Raft - lenary/cs4414-project GitHub Wiki

This document should explain Raft, and the System Model it relies upon.

See also: Glossary (it's worth reading that before you read this, as certain words have very particular meanings).

Raft is formally defined in the paper at http://raftconsensus.github.io. This page should clarify some points raised in the paper, and condense the definitions for ease of reference.

What is Raft For?

Raft is a Distributed Consensus Protocol. In terms of the CAP Theorem, it tries to keep a system Consistent in the presence of Network Partitions (CP).
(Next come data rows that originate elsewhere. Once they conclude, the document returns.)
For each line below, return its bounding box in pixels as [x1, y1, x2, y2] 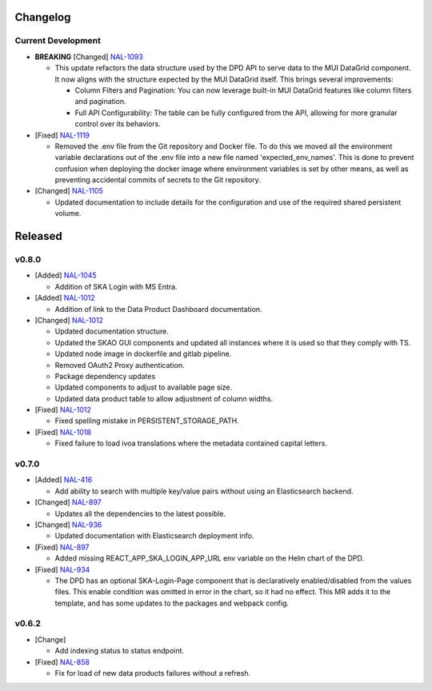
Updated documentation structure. [54, 326, 170, 336]
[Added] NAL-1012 [34, 293, 95, 303]
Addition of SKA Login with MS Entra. [54, 282, 178, 291]
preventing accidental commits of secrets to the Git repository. [54, 175, 262, 185]
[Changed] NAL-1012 [34, 315, 104, 325]
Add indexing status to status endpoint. [54, 646, 184, 656]
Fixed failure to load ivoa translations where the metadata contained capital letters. [54, 438, 328, 448]
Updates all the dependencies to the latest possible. [54, 509, 226, 518]
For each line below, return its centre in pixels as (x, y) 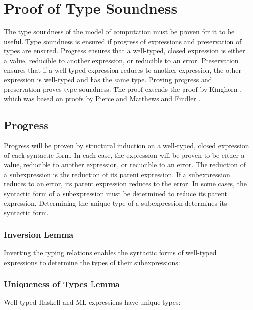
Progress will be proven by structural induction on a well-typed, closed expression (126, 145)
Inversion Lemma (39, 234)
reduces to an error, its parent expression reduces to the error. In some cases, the (125, 184)
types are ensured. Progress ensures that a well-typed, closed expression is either (125, 51)
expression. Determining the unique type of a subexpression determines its (115, 203)
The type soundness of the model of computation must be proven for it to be (119, 32)
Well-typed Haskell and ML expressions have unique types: (92, 302)
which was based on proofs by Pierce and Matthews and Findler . (102, 99)
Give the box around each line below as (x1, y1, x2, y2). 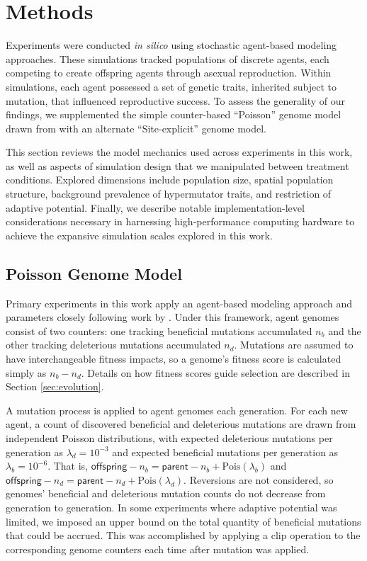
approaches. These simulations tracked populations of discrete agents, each (6, 51, 329, 66)
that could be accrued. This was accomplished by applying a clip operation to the (6, 528, 361, 543)
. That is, (47, 458, 88, 473)
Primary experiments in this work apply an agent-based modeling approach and (6, 295, 353, 310)
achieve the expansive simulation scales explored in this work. (6, 227, 273, 242)
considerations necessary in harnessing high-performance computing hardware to (6, 214, 355, 229)
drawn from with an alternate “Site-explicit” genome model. (6, 120, 267, 135)
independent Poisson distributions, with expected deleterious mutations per (6, 430, 333, 445)
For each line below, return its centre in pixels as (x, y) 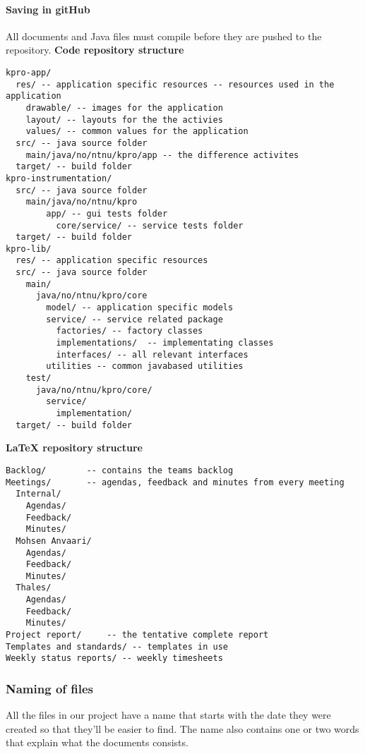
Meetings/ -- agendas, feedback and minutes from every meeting (175, 482)
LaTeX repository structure (74, 448)
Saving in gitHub (48, 9)
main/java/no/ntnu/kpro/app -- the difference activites (162, 155)
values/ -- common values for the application (137, 132)
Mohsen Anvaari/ (54, 541)
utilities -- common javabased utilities (145, 366)
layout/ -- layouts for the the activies (124, 120)
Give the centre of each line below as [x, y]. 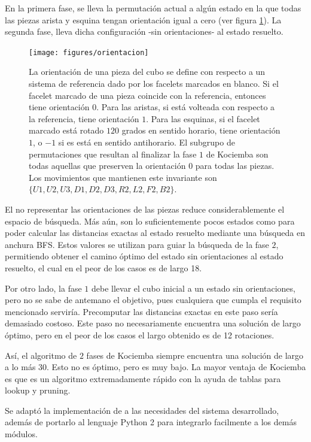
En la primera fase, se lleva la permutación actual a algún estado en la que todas [153, 8]
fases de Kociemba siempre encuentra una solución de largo [195, 355]
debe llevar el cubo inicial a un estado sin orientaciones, [193, 288]
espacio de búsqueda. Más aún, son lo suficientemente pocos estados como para [150, 221]
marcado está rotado [66, 130]
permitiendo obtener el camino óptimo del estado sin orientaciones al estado [144, 256]
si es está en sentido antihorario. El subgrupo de [147, 142]
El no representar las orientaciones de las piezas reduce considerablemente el [145, 209]
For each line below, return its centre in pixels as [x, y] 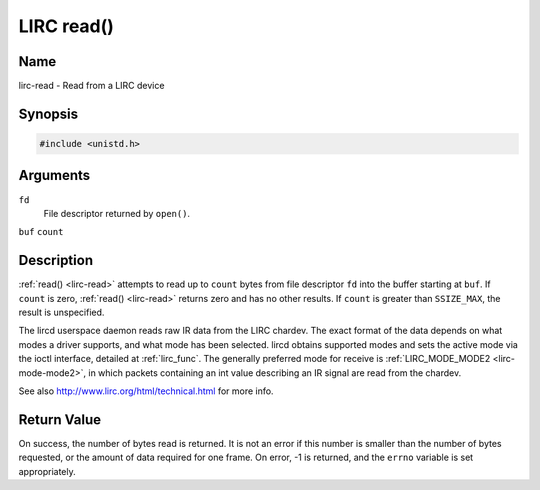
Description [56, 260]
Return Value [60, 419]
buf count [41, 232]
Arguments [54, 175]
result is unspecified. [61, 312]
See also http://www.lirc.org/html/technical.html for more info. [146, 391]
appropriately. [47, 471]
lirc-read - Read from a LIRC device [91, 86]
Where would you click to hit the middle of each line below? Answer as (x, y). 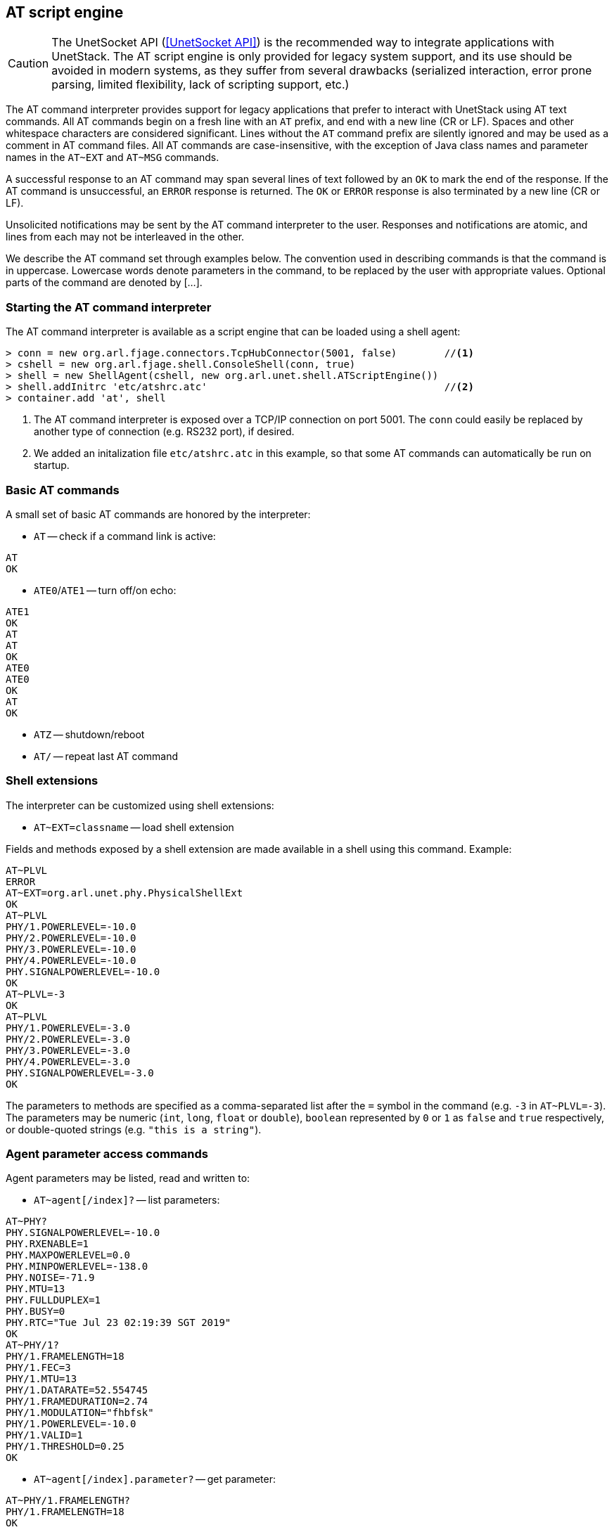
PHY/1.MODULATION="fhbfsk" (80, 1413)
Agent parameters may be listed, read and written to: (128, 1178)
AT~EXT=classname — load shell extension (134, 827)
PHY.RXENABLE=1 (47, 1244)
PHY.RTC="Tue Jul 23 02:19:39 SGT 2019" (119, 1323)
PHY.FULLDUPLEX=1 (53, 1300)
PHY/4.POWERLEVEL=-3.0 (68, 1061)
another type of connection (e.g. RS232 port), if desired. (164, 432)
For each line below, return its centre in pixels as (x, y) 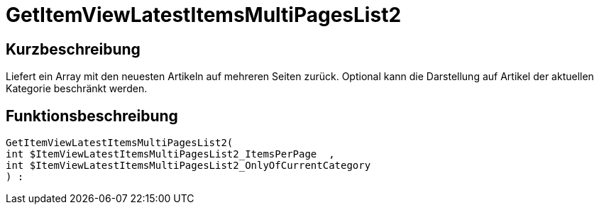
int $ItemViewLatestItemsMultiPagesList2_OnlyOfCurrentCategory (188, 166)
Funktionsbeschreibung (92, 116)
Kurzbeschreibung (73, 49)
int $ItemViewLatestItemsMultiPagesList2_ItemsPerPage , (170, 154)
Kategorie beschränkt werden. (77, 89)
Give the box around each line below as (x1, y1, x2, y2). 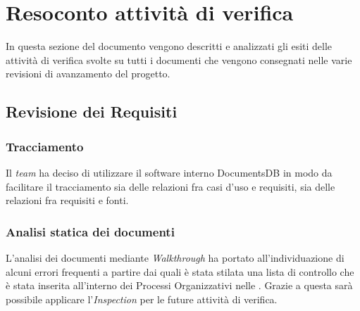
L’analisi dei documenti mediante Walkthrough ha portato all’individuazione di (6, 250, 345, 265)
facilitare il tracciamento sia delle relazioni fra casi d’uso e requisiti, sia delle (6, 179, 335, 193)
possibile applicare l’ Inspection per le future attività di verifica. (6, 291, 278, 306)
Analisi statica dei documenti (6, 222, 175, 240)
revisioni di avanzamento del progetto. (6, 66, 170, 81)
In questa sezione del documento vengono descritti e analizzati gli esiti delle (6, 39, 333, 53)
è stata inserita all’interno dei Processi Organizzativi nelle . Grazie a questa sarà (6, 278, 353, 293)
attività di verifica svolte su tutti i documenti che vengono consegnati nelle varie (6, 52, 352, 67)
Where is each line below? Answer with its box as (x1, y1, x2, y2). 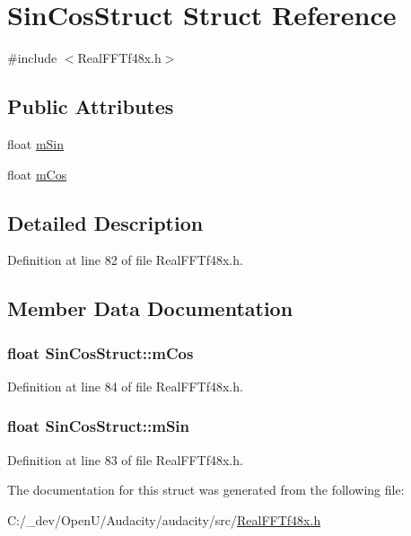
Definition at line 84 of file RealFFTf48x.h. (7, 376, 243, 395)
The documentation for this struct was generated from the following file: (7, 480, 405, 499)
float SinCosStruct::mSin (7, 415, 190, 437)
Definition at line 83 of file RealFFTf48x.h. (7, 450, 243, 469)
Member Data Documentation (7, 294, 293, 322)
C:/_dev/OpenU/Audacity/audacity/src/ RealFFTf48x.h (7, 510, 321, 529)
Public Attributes (7, 92, 174, 120)
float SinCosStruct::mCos (7, 341, 194, 364)
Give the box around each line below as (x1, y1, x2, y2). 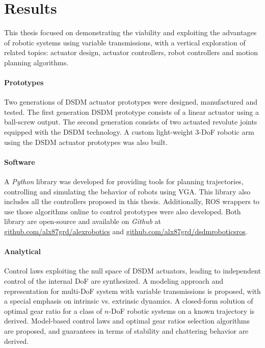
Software (4, 156, 35, 167)
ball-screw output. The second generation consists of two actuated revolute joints (4, 116, 257, 127)
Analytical (4, 246, 41, 257)
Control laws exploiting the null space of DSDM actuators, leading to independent (4, 265, 261, 276)
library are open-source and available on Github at (4, 216, 161, 227)
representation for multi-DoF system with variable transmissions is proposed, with (4, 285, 261, 296)
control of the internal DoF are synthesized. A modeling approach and (4, 276, 224, 286)
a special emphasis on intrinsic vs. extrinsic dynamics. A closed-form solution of (4, 295, 253, 306)
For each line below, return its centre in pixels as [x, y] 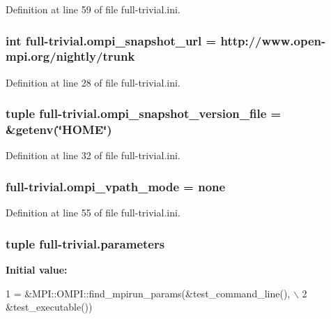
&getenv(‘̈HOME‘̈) [59, 129]
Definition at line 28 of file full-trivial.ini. [93, 82]
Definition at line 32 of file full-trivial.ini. [93, 155]
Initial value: [37, 270]
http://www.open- [273, 40]
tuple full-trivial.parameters [85, 243]
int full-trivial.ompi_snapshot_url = [111, 40]
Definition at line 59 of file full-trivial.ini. [93, 9]
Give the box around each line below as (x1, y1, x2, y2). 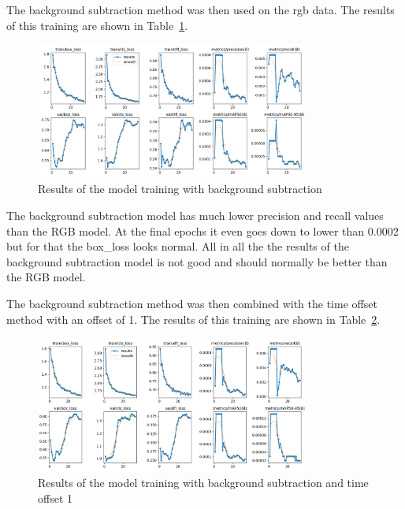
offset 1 (38, 489, 73, 506)
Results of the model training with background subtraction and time (38, 474, 369, 491)
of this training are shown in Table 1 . (6, 17, 188, 33)
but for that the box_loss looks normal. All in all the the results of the (6, 238, 349, 254)
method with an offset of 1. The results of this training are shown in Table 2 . (6, 310, 381, 327)
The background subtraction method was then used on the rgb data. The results (6, 2, 395, 17)
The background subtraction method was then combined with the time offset (6, 295, 377, 311)
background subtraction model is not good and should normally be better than (6, 253, 388, 269)
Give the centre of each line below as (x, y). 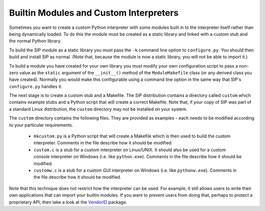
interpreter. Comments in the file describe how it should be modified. (103, 143)
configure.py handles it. (36, 86)
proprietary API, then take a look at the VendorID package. (68, 202)
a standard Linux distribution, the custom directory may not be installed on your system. (98, 109)
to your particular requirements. (41, 125)
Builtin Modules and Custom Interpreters (94, 13)
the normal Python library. (35, 41)
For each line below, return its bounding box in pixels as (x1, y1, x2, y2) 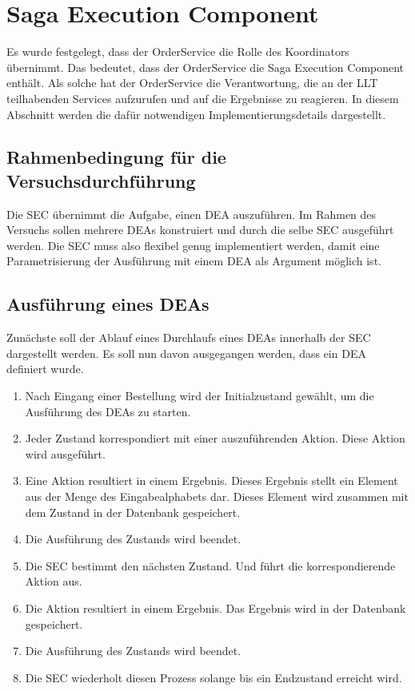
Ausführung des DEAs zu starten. (25, 403, 191, 419)
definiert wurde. (6, 360, 84, 377)
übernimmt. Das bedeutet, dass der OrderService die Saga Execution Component (6, 58, 405, 75)
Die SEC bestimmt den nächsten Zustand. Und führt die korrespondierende (25, 557, 396, 574)
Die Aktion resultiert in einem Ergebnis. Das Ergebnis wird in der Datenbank (25, 599, 406, 616)
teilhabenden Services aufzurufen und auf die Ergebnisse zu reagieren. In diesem (6, 89, 399, 106)
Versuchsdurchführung (6, 168, 196, 193)
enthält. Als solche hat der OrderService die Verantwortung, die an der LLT (6, 74, 378, 91)
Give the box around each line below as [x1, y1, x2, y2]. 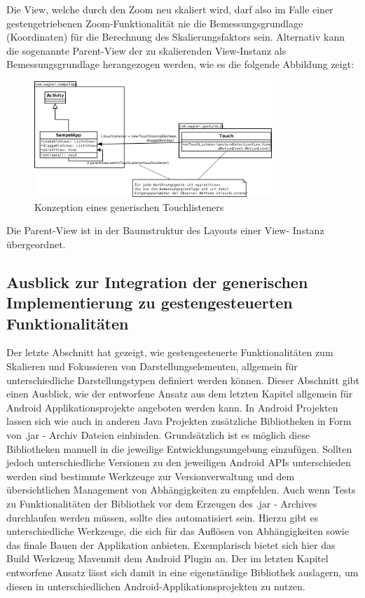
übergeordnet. [6, 236, 66, 251]
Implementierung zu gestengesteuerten [6, 292, 293, 313]
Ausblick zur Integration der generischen [6, 271, 308, 292]
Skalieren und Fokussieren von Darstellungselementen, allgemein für [6, 359, 298, 374]
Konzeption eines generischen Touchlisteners [34, 199, 224, 214]
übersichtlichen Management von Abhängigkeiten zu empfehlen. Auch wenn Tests [6, 482, 356, 497]
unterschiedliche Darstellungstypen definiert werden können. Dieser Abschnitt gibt [6, 372, 359, 387]
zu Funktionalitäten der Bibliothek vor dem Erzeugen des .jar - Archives [6, 496, 317, 510]
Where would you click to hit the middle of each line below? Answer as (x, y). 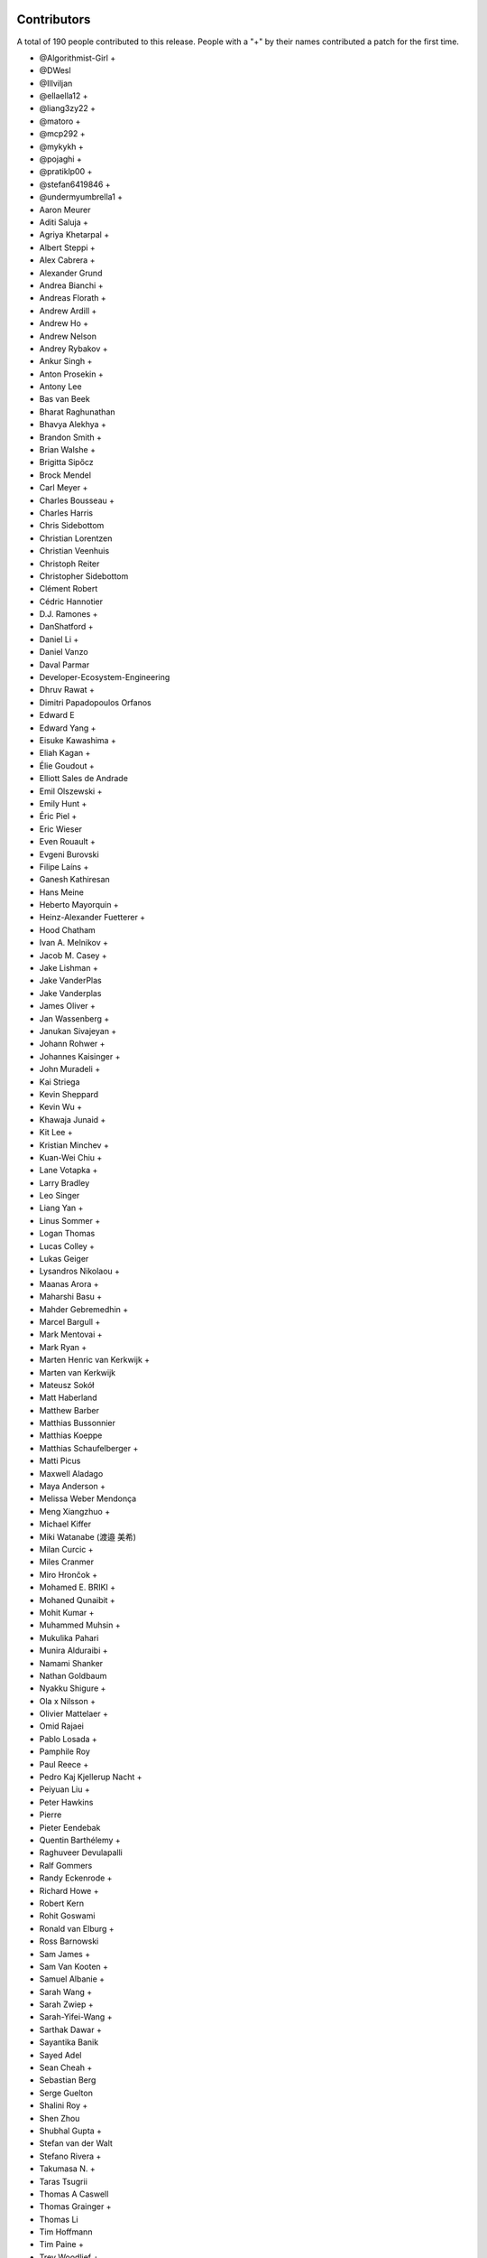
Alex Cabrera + (67, 260)
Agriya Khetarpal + (74, 235)
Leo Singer (60, 1196)
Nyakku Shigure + (73, 1688)
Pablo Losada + (69, 1739)
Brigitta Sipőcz (66, 462)
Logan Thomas (67, 1234)
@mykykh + (62, 146)
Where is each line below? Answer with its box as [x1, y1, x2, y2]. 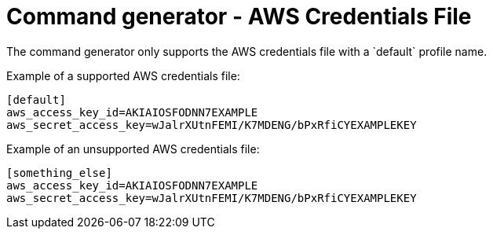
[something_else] [6, 166, 112, 179]
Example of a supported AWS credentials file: [6, 68, 240, 83]
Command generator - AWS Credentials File [6, 3, 472, 30]
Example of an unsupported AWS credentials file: [6, 141, 260, 156]
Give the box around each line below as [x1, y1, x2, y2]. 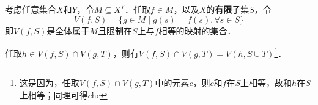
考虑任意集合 [5, 3, 56, 15]
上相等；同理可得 [19, 89, 88, 101]
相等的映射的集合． [158, 24, 236, 37]
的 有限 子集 [206, 3, 250, 15]
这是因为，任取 [19, 76, 79, 89]
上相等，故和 [240, 76, 292, 89]
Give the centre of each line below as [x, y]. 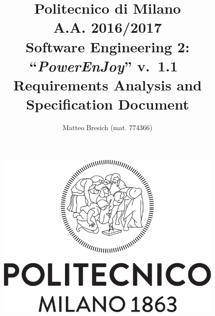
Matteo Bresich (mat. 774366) [107, 127]
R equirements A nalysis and [107, 84]
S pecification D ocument [107, 104]
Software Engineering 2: [107, 46]
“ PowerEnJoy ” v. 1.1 [104, 66]
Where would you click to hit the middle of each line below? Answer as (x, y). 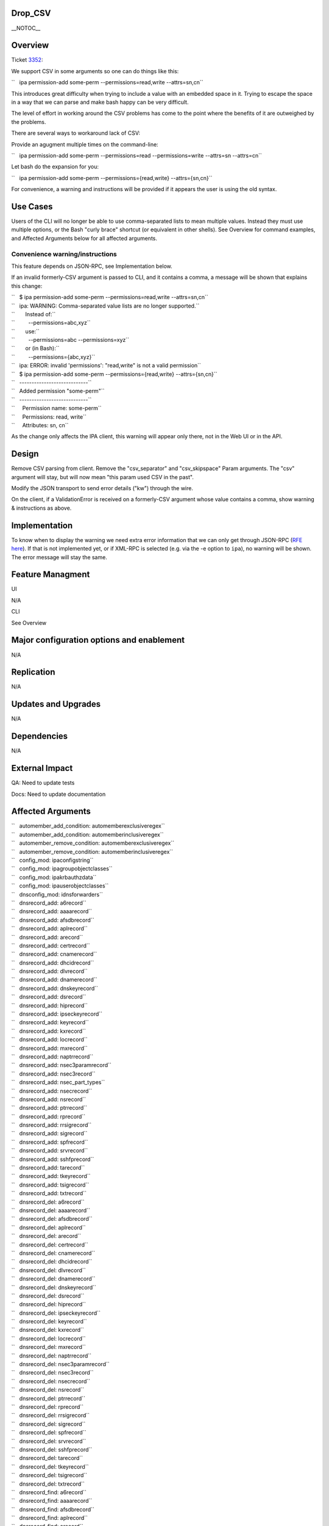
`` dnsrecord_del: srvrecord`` (49, 1441)
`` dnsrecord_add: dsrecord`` (49, 997)
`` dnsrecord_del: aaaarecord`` (51, 1210)
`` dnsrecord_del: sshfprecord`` (52, 1449)
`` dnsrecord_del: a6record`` (48, 1202)
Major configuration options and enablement (98, 640)
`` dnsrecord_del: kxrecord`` (48, 1330)
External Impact (42, 768)
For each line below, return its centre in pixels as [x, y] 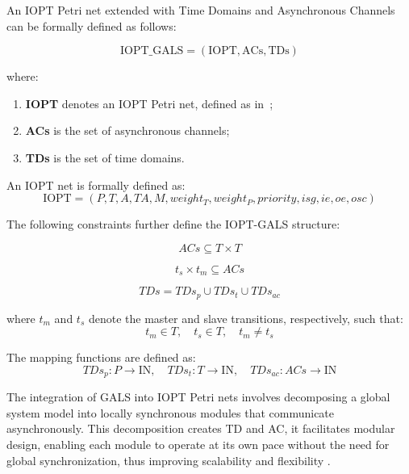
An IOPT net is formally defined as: [96, 185]
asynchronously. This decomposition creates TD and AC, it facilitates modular [201, 428]
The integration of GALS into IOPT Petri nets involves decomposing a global [198, 397]
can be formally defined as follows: [92, 25]
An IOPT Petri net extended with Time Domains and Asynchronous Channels [201, 10]
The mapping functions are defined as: [101, 357]
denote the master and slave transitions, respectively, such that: [246, 318]
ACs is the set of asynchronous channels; [127, 130]

Other Consensus Protocols include Paxos, Multi-Paxos, and Zab.

What does Raft Do?

Consider a deterministic state machine. It has a set of states, a set of transitions, and a set of input commands that trigger transitions and return output results. Most computer progams can be expressed as a deterministic state machine (especially as memory is finite, unlike in a Turing Machine).

So, you have a program that is, in effect, a Deterministic State Machine. It is running on a server, and clients are interacting with it. This is simple, great. There's only one point of truth (that server), so you know the system will always be consistent.

However, now you run into a problem. Your single server has to go down for maintenance, but you want to be able to continue to serve client commands during this time.

Of course, the way to solve this is to have n copies of the program, running on n seperate servers (we'll call these Peers, using the given definition). Take away one peer, and the remaining n-1 peers can continue serving client commands.

But now you have a much larger problem. How do you coordinate your n seperate peers to make sure they always agree on the result of client commands, i.e. if a client was to send the same command to any peer, it should always get the same result back (as if there was really only a single server running the Deterministic State Machine).

Raft's approach is simple. Given the State Machine is deterministic, if you give seperate copies of it the exact same sequence of commands, then both copies will end in the exact same state. This means that Raft only has to make the peers agree on a sequence of commands, which it then provides to the State Machine.

However, how can it agree on the sequence of commands? Raft's approach is simple. Elect a Leader, and then only the leader can suggest new commands to be appended into the Log.

Leader Election is done by Cluster Majority, whereby most of the Cluster's peers must agree on the same Leader before it is successfully elected. If the leader loses contact with the peers that elected it, a new election is started to find a new leader.

There are a few other constraints that must be satisfied to do with appending commands to the log, because of details around network partitions and re-elections.

Importantly, only once a majority of the cluster has accepted commands suggested by the leader, can they be considered agreed upon, and committed to the State Machine. Before a majority have confirmed, there is the possibility of a network partition that could prevent enough nodes from finding out about the new commands, and thus accepting them.

What doesn't Raft Do?

Raft is only a consensus protocol. It makes no assumptions about the logic implemented on top of it.

While parallels are often drawn to Zookeeper and Chubby, this is incorrect. Zookeeper is a "Coordination Service" and Chubby is a "Lock Server" (according to their own papers). These both use a Consensus Algorithm underneath, but the Consensus Algorithm is mostly orthogonal to the service they provide to the programmer. Zookeeper uses a variant of multi-paxos called "Zab" as its consensus algorithm, and Chubby uses Paxos (which variant is left unspecified in its paper).

System Model

The system model, in brief:

n Peers, all running Raft and the deterministic state machine that is the implemented logic (this could be anything, it's not defined by Raft itself). Each Peer also has durable storage - i.e. it can recover the consistent log if it ever needs to restart.

Raft and the Deterministic State Machine cannot be seperated by a network connection, and nor can Raft and the durable storage it uses for its log - this is because network links can fail in many different ways, which Raft has not assumed that the interfaces to these parts will fail.
A way of having Clients submit commands to be executed on the Deterministic State Machine. Clients usually number far more than Peers, and have less knowlege about the cluster than the peers do.
An asynchronous network, by which all the Peers and Clients communicate.

Expectations

A Raft peer cannot tell when a message it has sent has arrived, except by recieving a confirmation message in return. There is no bound on how long messages take to arrive.
A Raft peer cannot tell the difference between a) the network failing, b) a peer failing, and c) a peer responding very slowly.
The network will fail.
Peers will fail, both temporarily (meaning they will return, and can help with consensus again afterwards) and permanently (meaning they won't, and writes that haven't made it from that peer to any others will be lost forever).